→ Task objective
Would you restate all of the entries verbatim, minus any images?

*****

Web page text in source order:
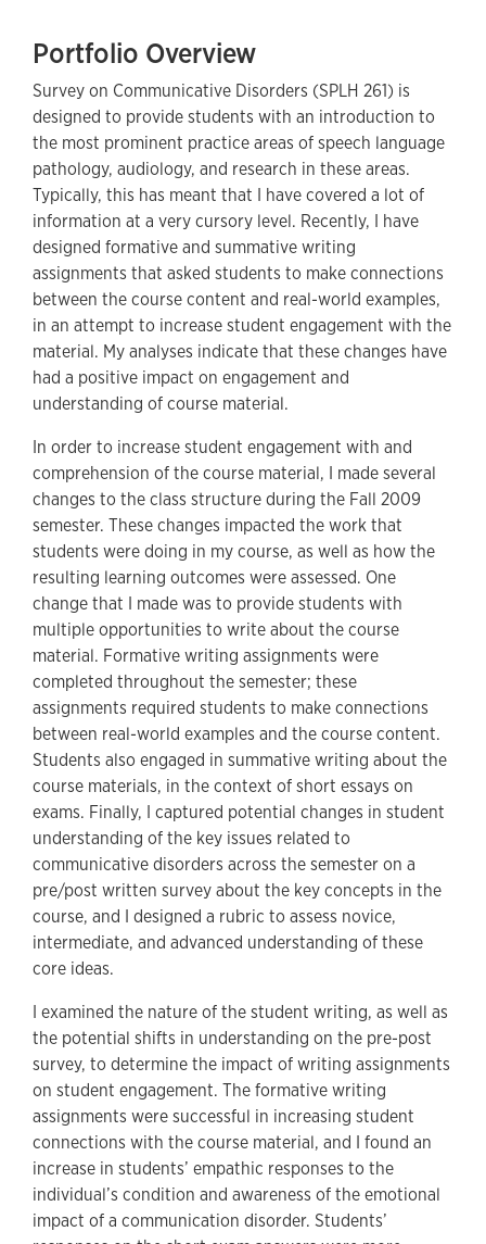
Portfolio Overview
Survey on Communicative Disorders (SPLH 261) is
designed to provide students with an introduction to
the most prominent practice areas of speech language
pathology, audiology, and research in these areas.
Typically, this has meant that I have covered a lot of
information at a very cursory level. Recently, I have
designed formative and summative writing
assignments that asked students to make connections
between the course content and real-world examples,
in an attempt to increase student engagement with the
material. My analyses indicate that these changes have
had a positive impact on engagement and
understanding of course material.
In order to increase student engagement with and
comprehension of the course material, I made several
changes to the class structure during the Fall 2009
semester. These changes impacted the work that
students were doing in my course, as well as how the
resulting learning outcomes were assessed. One
change that I made was to provide students with
multiple opportunities to write about the course
material. Formative writing assignments were
completed throughout the semester; these
assignments required students to make connections
between real-world examples and the course content.
Students also engaged in summative writing about the
course materials, in the context of short essays on
exams. Finally, I captured potential changes in student
understanding of the key issues related to
communicative disorders across the semester on a
pre/post written survey about the key concepts in the
course, and I designed a rubric to assess novice,
intermediate, and advanced understanding of these
core ideas.
I examined the nature of the student writing, as well as
the potential shifts in understanding on the pre-post
survey, to determine the impact of writing assignments
on student engagement. The formative writing
assignments were successful in increasing student
connections with the course material, and I found an
increase in students’ empathic responses to the
individual’s condition and awareness of the emotional
impact of a communication disorder. Students’
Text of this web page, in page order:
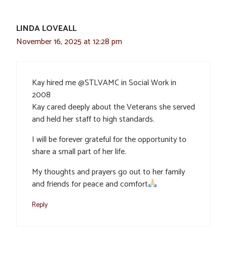
LINDA LOVEALL
November 16, 2025 at 12:28 pm
Kay hired me @STLVAMC in Social Work in
2008
Kay cared deeply about the Veterans she served
and held her staff to high standards.
I will be forever grateful for the opportunity to
share a small part of her life.
My thoughts and prayers go out to her family
and friends for peace and comfort
Reply
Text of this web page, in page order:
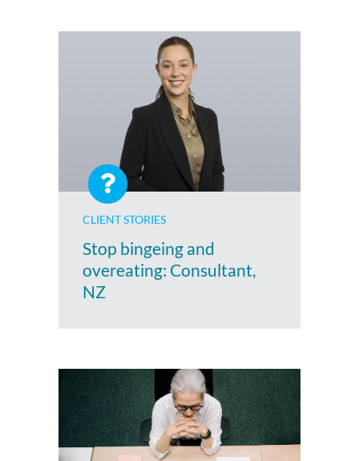
CLIENT STORIES
Stop bingeing and
overeating: Consultant,
NZ
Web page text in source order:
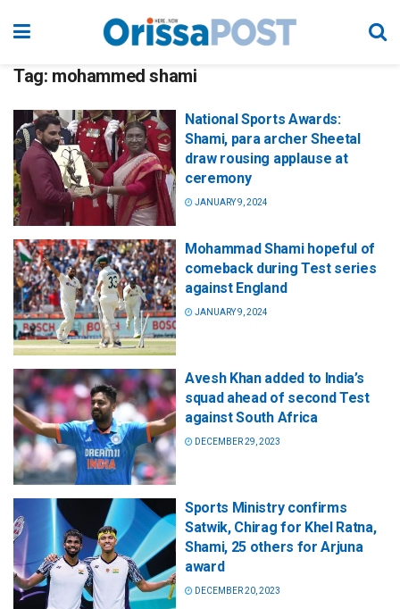
Tag: mohammed shami
National Sports Awards:
Shami, para archer Sheetal
draw rousing applause at
ceremony
JANUARY 9, 2024
Mohammad Shami hopeful of
comeback during Test series
against England
JANUARY 9, 2024
Avesh Khan added to India’s
squad ahead of second Test
against South Africa
DECEMBER 29, 2023
Sports Ministry confirms
Satwik, Chirag for Khel Ratna,
Shami, 25 others for Arjuna
award
DECEMBER 20, 2023
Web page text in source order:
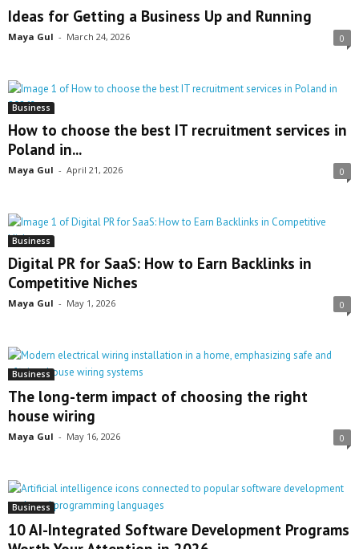
Ideas for Getting a Business Up and Running
Maya Gul - March 24, 2026 0
Business
How to choose the best IT recruitment services in
Poland in...
Maya Gul - April 21, 2026 0
Business
Digital PR for SaaS: How to Earn Backlinks in
Competitive Niches
Maya Gul - May 1, 2026 0
Business
The long-term impact of choosing the right
house wiring
Maya Gul - May 16, 2026 0
Business
10 AI-Integrated Software Development Programs
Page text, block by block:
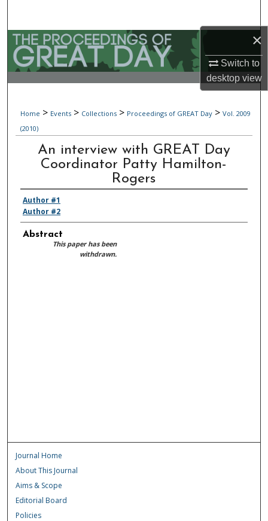
×
Switch to
desktopview
Browse Collections
My Account
Digital Commons Network™
Home > Events > Collections > Proceedings of GREAT Day > Vol. 2009
(2010)
An interview with GREAT Day
Coordinator Patty Hamilton-
Rogers
Author #1
Author #2
Abstract
This paper has been
withdrawn.
Journal Home
About This Journal
Aims & Scope
Editorial Board
Policies
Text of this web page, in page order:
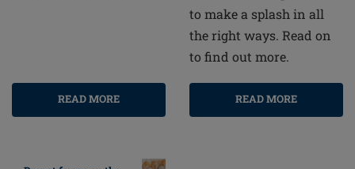
READ MORE
to make a splash in all
the right ways. Read on
to find out more.
READ MORE
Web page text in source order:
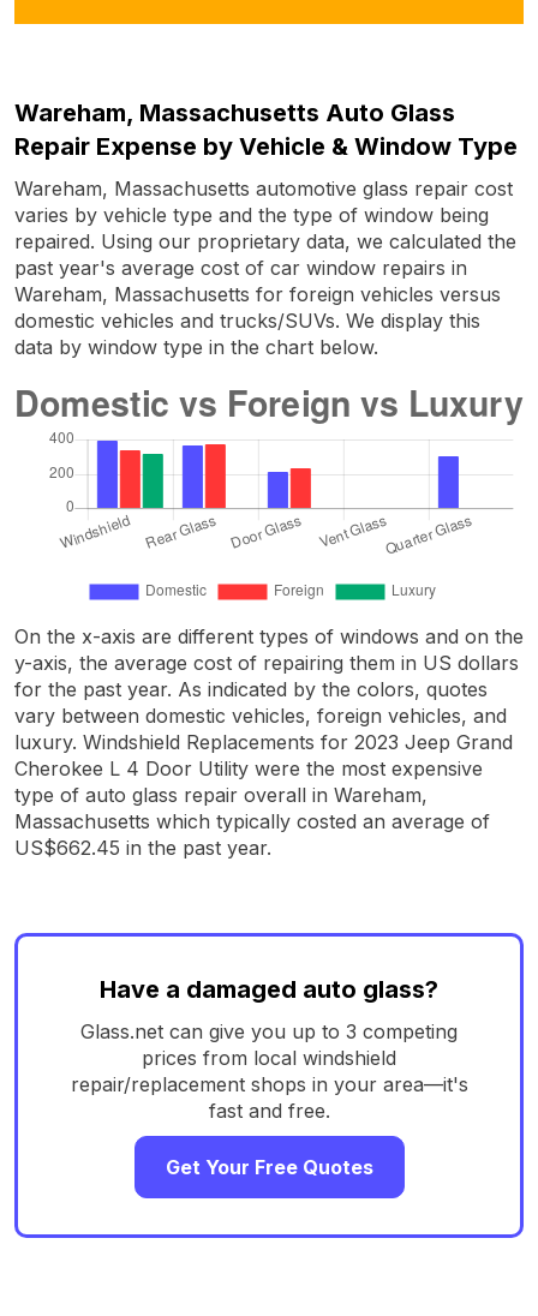
Wareham, Massachusetts Auto Glass
Repair Expense by Vehicle & Window Type
Wareham, Massachusetts automotive glass repair cost
varies by vehicle type and the type of window being
repaired. Using our proprietary data, we calculated the
past year's average cost of car window repairs in
Wareham, Massachusetts for foreign vehicles versus
domestic vehicles and trucks/SUVs. We display this
data by window type in the chart below.
On the x-axis are different types of windows and on the
y-axis, the average cost of repairing them in US dollars
for the past year. As indicated by the colors, quotes
vary between domestic vehicles, foreign vehicles, and
luxury. Windshield Replacements for 2023 Jeep Grand
Cherokee L 4 Door Utility were the most expensive
type of auto glass repair overall in Wareham,
Massachusetts which typically costed an average of
US$662.45 in the past year.
Have a damaged auto glass?
Glass.net can give you up to 3 competing
prices from local windshield
repair/replacement shops in your area—it's
fast and free.
Get Your Free Quotes
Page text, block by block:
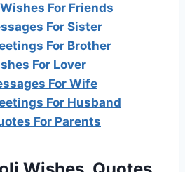
For Friends
For Sister
For Brother
For Lover
For Wife
For Husband
For Parents
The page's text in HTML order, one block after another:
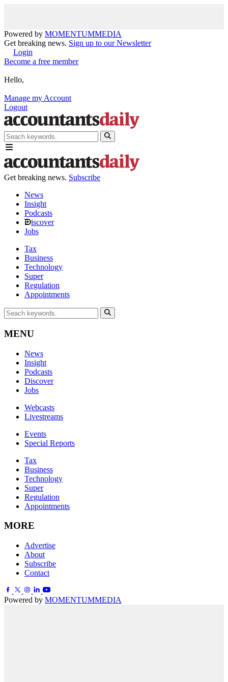
Powered by MOMENTUMMEDIA
Get breaking news. Sign up to our Newsletter
Login
Become a free member
Hello,
Manage my Account
Logout
Get breaking news. Subscribe
News
Insight
Podcasts
iscover
Jobs
Tax
Business
Technology
Super
Regulation
Appointments
MENU
News
Insight
Podcasts
Discover
Jobs
Webcasts
Livestreams
Events
Special Reports
Tax
Business
Technology
Super
Regulation
Appointments
MORE
Advertise
About
Subscribe
Contact
Powered by MOMENTUMMEDIA
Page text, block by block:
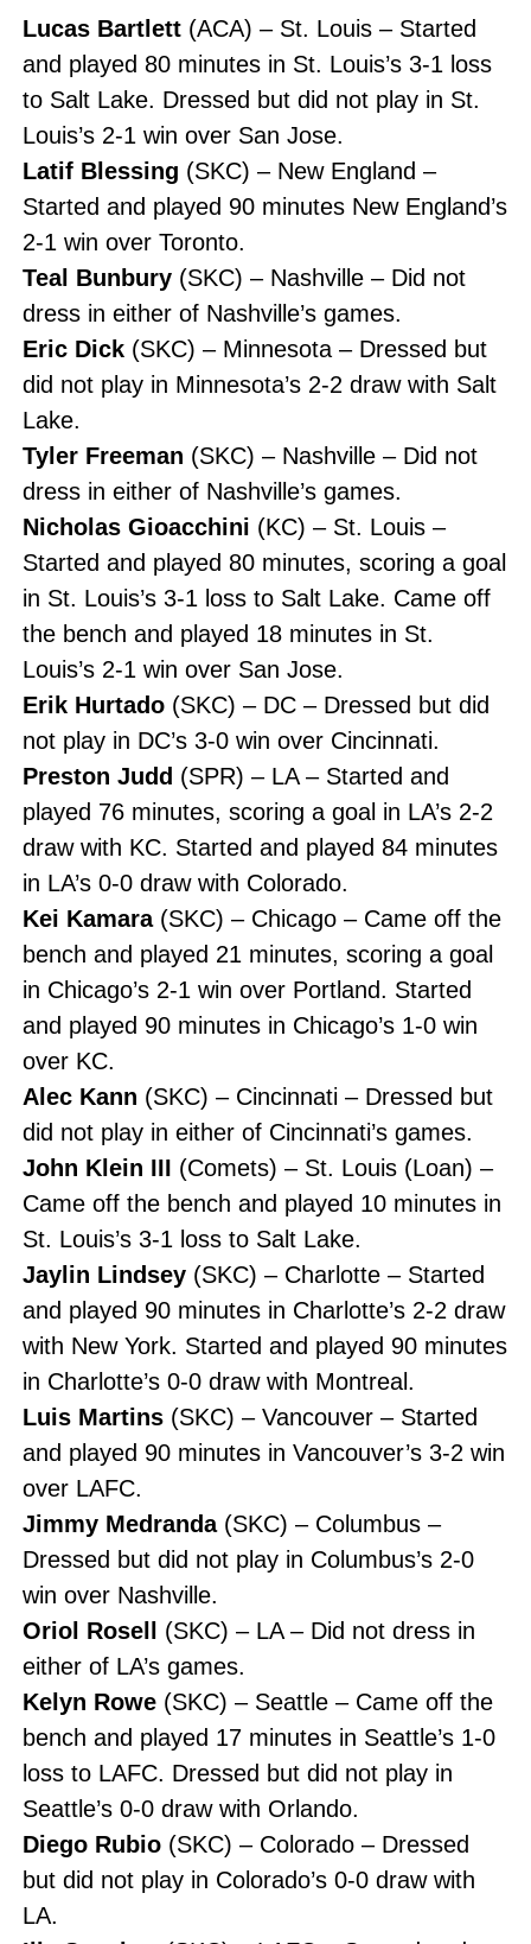
Lucas Bartlett(ACA) – St. Louis – Started
and played 80 minutes in St. Louis’s 3-1 loss
to Salt Lake. Dressed but did not play in St.
Louis’s 2-1 win over San Jose.
Latif Blessing (SKC) – New England –
Started and played 90 minutes New England’s
2-1 win over Toronto.
Teal Bunbury(SKC) – Nashville – Did not
dress in either of Nashville’s games.
Eric Dick(SKC) – Minnesota – Dressed but
did not play in Minnesota’s 2-2 draw with Salt
Lake.
Tyler Freeman (SKC) – Nashville – Did not
dress in either of Nashville’s games.
Nicholas Gioacchini (KC) – St. Louis –
Started and played 80 minutes, scoring a goal
in St. Louis’s 3-1 loss to Salt Lake. Came off
the bench and played 18 minutes in St.
Louis’s 2-1 win over San Jose.
Erik Hurtado(SKC) – DC – Dressed but did
not play in DC’s 3-0 win over Cincinnati.
Preston Judd (SPR) – LA – Started and
played 76 minutes, scoring a goal in LA’s 2-2
draw with KC. Started and played 84 minutes
in LA’s 0-0 draw with Colorado.
Kei Kamara(SKC) – Chicago – Came off the
bench and played 21 minutes, scoring a goal
in Chicago’s 2-1 win over Portland. Started
and played 90 minutes in Chicago’s 1-0 win
over KC.
Alec Kann (SKC) – Cincinnati – Dressed but
did not play in either of Cincinnati’s games.
John Klein III (Comets) – St. Louis (Loan) –
Came off the bench and played 10 minutes in
St. Louis’s 3-1 loss to Salt Lake.
Jaylin Lindsey(SKC) – Charlotte – Started
and played 90 minutes in Charlotte’s 2-2 draw
with New York. Started and played 90 minutes
in Charlotte’s 0-0 draw with Montreal.
Luis Martins(SKC) – Vancouver – Started
and played 90 minutes in Vancouver’s 3-2 win
over LAFC.
Jimmy Medranda(SKC) – Columbus –
Dressed but did not play in Columbus’s 2-0
win over Nashville.
Oriol Rosell (SKC) – LA – Did not dress in
either of LA’s games.
Kelyn Rowe(SKC) – Seattle – Came off the
bench and played 17 minutes in Seattle’s 1-0
loss to LAFC. Dressed but did not play in
Seattle’s 0-0 draw with Orlando.
Diego Rubio(SKC) – Colorado – Dressed
but did not play in Colorado’s 0-0 draw with
LA.

*****

→ Written answer
Web page text in source order:
Portfolio Overview
Survey on Communicative Disorders (SPLH 261) is
designed to provide students with an introduction to
the most prominent practice areas of speech language
pathology, audiology, and research in these areas.
Typically, this has meant that I have covered a lot of
information at a very cursory level. Recently, I have
designed formative and summative writing
assignments that asked students to make connections
between the course content and real-world examples,
in an attempt to increase student engagement with the
material. My analyses indicate that these changes have
had a positive impact on engagement and
understanding of course material.
In order to increase student engagement with and
comprehension of the course material, I made several
changes to the class structure during the Fall 2009
semester. These changes impacted the work that
students were doing in my course, as well as how the
resulting learning outcomes were assessed. One
change that I made was to provide students with
multiple opportunities to write about the course
material. Formative writing assignments were
completed throughout the semester; these
assignments required students to make connections
between real-world examples and the course content.
Students also engaged in summative writing about the
course materials, in the context of short essays on
exams. Finally, I captured potential changes in student
understanding of the key issues related to
communicative disorders across the semester on a
pre/post written survey about the key concepts in the
course, and I designed a rubric to assess novice,
intermediate, and advanced understanding of these
core ideas.
I examined the nature of the student writing, as well as
the potential shifts in understanding on the pre-post
survey, to determine the impact of writing assignments
on student engagement. The formative writing
assignments were successful in increasing student
connections with the course material, and I found an
increase in students’ empathic responses to the
individual’s condition and awareness of the emotional
impact of a communication disorder. Students’
Text of this web page, in page order:
LINDA LOVEALL
November 16, 2025 at 12:28 pm
Kay hired me @STLVAMC in Social Work in
2008
Kay cared deeply about the Veterans she served
and held her staff to high standards.
I will be forever grateful for the opportunity to
share a small part of her life.
My thoughts and prayers go out to her family
and friends for peace and comfort
Reply
Text of this web page, in page order:
CLIENT STORIES
Stop bingeing and
overeating: Consultant,
NZ
Web page text in source order:
Tag: mohammed shami
National Sports Awards:
Shami, para archer Sheetal
draw rousing applause at
ceremony
JANUARY 9, 2024
Mohammad Shami hopeful of
comeback during Test series
against England
JANUARY 9, 2024
Avesh Khan added to India’s
squad ahead of second Test
against South Africa
DECEMBER 29, 2023
Sports Ministry confirms
Satwik, Chirag for Khel Ratna,
Shami, 25 others for Arjuna
award
DECEMBER 20, 2023
Web page text in source order:
Ideas for Getting a Business Up and Running
Maya Gul - March 24, 2026 0
Business
How to choose the best IT recruitment services in
Poland in...
Maya Gul - April 21, 2026 0
Business
Digital PR for SaaS: How to Earn Backlinks in
Competitive Niches
Maya Gul - May 1, 2026 0
Business
The long-term impact of choosing the right
house wiring
Maya Gul - May 16, 2026 0
Business
10 AI-Integrated Software Development Programs
Page text, block by block:
×
Switch to
desktopview
Browse Collections
My Account
Digital Commons Network™
Home > Events > Collections > Proceedings of GREAT Day > Vol. 2009
(2010)
An interview with GREAT Day
Coordinator Patty Hamilton-
Rogers
Author #1
Author #2
Abstract
This paper has been
withdrawn.
Journal Home
About This Journal
Aims & Scope
Editorial Board
Policies
Text of this web page, in page order:
READ MORE
to make a splash in all
the right ways. Read on
to find out more.
READ MORE
Web page text in source order:
Wareham, Massachusetts Auto Glass
Repair Expense by Vehicle & Window Type
Wareham, Massachusetts automotive glass repair cost
varies by vehicle type and the type of window being
repaired. Using our proprietary data, we calculated the
past year's average cost of car window repairs in
Wareham, Massachusetts for foreign vehicles versus
domestic vehicles and trucks/SUVs. We display this
data by window type in the chart below.
On the x-axis are different types of windows and on the
y-axis, the average cost of repairing them in US dollars
for the past year. As indicated by the colors, quotes
vary between domestic vehicles, foreign vehicles, and
luxury. Windshield Replacements for 2023 Jeep Grand
Cherokee L 4 Door Utility were the most expensive
type of auto glass repair overall in Wareham,
Massachusetts which typically costed an average of
US$662.45 in the past year.
Have a damaged auto glass?
Glass.net can give you up to 3 competing
prices from local windshield
repair/replacement shops in your area—it's
fast and free.
Get Your Free Quotes
Page text, block by block:
For Friends
For Sister
For Brother
For Lover
For Wife
For Husband
For Parents
The page's text in HTML order, one block after another:
Powered by MOMENTUMMEDIA
Get breaking news. Sign up to our Newsletter
Login
Become a free member
Hello,
Manage my Account
Logout
Get breaking news. Subscribe
News
Insight
Podcasts
iscover
Jobs
Tax
Business
Technology
Super
Regulation
Appointments
MENU
News
Insight
Podcasts
Discover
Jobs
Webcasts
Livestreams
Events
Special Reports
Tax
Business
Technology
Super
Regulation
Appointments
MORE
Advertise
About
Subscribe
Contact
Powered by MOMENTUMMEDIA
Page text, block by block:
Lucas Bartlett(ACA) – St. Louis – Started
and played 80 minutes in St. Louis’s 3-1 loss
to Salt Lake. Dressed but did not play in St.
Louis’s 2-1 win over San Jose.
Latif Blessing (SKC) – New England –
Started and played 90 minutes New England’s
2-1 win over Toronto.
Teal Bunbury(SKC) – Nashville – Did not
dress in either of Nashville’s games.
Eric Dick(SKC) – Minnesota – Dressed but
did not play in Minnesota’s 2-2 draw with Salt
Lake.
Tyler Freeman (SKC) – Nashville – Did not
dress in either of Nashville’s games.
Nicholas Gioacchini (KC) – St. Louis –
Started and played 80 minutes, scoring a goal
in St. Louis’s 3-1 loss to Salt Lake. Came off
the bench and played 18 minutes in St.
Louis’s 2-1 win over San Jose.
Erik Hurtado(SKC) – DC – Dressed but did
not play in DC’s 3-0 win over Cincinnati.
Preston Judd (SPR) – LA – Started and
played 76 minutes, scoring a goal in LA’s 2-2
draw with KC. Started and played 84 minutes
in LA’s 0-0 draw with Colorado.
Kei Kamara(SKC) – Chicago – Came off the
bench and played 21 minutes, scoring a goal
in Chicago’s 2-1 win over Portland. Started
and played 90 minutes in Chicago’s 1-0 win
over KC.
Alec Kann (SKC) – Cincinnati – Dressed but
did not play in either of Cincinnati’s games.
John Klein III (Comets) – St. Louis (Loan) –
Came off the bench and played 10 minutes in
St. Louis’s 3-1 loss to Salt Lake.
Jaylin Lindsey(SKC) – Charlotte – Started
and played 90 minutes in Charlotte’s 2-2 draw
with New York. Started and played 90 minutes
in Charlotte’s 0-0 draw with Montreal.
Luis Martins(SKC) – Vancouver – Started
and played 90 minutes in Vancouver’s 3-2 win
over LAFC.
Jimmy Medranda(SKC) – Columbus –
Dressed but did not play in Columbus’s 2-0
win over Nashville.
Oriol Rosell (SKC) – LA – Did not dress in
either of LA’s games.
Kelyn Rowe(SKC) – Seattle – Came off the
bench and played 17 minutes in Seattle’s 1-0
loss to LAFC. Dressed but did not play in
Seattle’s 0-0 draw with Orlando.
Diego Rubio(SKC) – Colorado – Dressed
but did not play in Colorado’s 0-0 draw with
LA.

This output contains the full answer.